XPath select all text content for a <div> except for a specific tag <h5>

bslima picture bslima · Feb 27, 2013 · Viewed 16.7k times · Source

I searched and tried several solutions for this problem but none of them worked: I have this HTML

<div class="detalhes_colunadados">
   <div class="detalhescolunadados_blocos">
     <h5>Descrição completa</h5>
    Sala de estar/jantar,2 vagas de garagem cobertas.<br>
    </div>
    <div class="detalhescolunadados_blocos">
      <h5>Valores</h5>
            Venda: R$ 600.000,00<br>
          Condomínio: R$ 660,00<br>
    </div>
</div>

And wanna to extract by XPath only the text content in the first div class="detalhescolunadados_blocos" that are not h5 tags.

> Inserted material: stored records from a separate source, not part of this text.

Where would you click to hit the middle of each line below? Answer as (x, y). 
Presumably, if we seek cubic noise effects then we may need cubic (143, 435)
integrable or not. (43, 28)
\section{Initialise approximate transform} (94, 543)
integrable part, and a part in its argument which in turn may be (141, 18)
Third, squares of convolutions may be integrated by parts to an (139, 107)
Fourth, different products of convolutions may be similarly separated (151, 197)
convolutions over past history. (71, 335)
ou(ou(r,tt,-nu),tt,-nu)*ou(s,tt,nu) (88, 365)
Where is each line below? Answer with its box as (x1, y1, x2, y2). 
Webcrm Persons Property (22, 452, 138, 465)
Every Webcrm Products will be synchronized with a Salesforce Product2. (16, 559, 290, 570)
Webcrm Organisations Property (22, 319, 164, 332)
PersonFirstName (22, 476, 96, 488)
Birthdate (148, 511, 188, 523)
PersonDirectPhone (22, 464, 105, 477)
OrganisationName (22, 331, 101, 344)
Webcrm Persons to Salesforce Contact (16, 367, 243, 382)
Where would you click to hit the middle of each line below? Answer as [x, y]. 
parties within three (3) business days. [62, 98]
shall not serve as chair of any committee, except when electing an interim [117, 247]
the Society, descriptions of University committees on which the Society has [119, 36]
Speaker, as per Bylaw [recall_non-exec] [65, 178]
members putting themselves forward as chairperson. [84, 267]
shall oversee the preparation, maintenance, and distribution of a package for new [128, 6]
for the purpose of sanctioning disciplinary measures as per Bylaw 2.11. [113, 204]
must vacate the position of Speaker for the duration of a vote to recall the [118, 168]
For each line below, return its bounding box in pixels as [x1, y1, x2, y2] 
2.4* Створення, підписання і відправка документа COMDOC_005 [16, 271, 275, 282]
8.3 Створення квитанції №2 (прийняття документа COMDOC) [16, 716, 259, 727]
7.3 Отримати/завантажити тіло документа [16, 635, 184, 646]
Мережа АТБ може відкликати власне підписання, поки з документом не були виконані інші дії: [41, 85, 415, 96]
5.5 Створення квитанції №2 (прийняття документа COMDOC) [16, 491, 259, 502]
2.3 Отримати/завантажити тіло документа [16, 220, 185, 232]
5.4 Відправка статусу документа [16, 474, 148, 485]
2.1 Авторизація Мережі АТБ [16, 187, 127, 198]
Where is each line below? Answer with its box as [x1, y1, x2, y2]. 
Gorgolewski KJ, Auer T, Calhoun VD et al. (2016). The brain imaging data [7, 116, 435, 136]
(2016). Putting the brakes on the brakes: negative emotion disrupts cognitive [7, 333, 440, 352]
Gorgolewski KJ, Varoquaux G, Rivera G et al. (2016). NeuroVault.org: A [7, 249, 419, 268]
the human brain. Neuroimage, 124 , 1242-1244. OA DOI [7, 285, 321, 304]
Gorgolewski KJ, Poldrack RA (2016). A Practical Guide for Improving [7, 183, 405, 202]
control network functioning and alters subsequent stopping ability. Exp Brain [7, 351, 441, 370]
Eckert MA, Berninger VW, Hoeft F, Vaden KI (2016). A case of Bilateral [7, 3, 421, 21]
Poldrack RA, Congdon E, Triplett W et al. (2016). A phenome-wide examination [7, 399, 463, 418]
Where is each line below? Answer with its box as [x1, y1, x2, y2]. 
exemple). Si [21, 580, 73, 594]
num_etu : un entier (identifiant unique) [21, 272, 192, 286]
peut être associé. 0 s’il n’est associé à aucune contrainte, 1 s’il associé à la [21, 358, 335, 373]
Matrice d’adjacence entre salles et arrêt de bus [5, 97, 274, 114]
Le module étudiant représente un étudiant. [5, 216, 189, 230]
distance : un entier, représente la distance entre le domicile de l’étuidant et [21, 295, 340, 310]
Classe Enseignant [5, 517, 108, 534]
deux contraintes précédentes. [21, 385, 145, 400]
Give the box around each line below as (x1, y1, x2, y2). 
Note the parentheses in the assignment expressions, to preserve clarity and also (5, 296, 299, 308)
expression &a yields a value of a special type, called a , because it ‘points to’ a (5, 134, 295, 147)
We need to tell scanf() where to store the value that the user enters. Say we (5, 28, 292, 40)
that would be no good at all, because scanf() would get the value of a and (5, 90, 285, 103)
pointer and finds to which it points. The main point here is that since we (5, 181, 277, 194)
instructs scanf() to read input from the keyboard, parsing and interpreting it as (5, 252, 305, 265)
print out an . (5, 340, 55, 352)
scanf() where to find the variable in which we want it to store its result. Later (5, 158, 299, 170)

I tried: //div[@class='detalhescolunadados_blocos']/[1]/*[not(self::h5)]

Answer

nwellnhof picture nwellnhof · Feb 27, 2013

Try the following XPath expression:

//div[@class='detalhescolunadados_blocos'][1]//text()[not(ancestor::h5)]

This will return:

$ xmllint --html --shell so.html
/ > xpath //div[@class='detalhescolunadados_blocos'][1]//text()[not(ancestor::h5)]    
Object is a Node Set :
Set contains 2 nodes:
1  TEXT
    content=      
2  TEXT
    content=     Sala de estar/jantar,2 vagas de gar...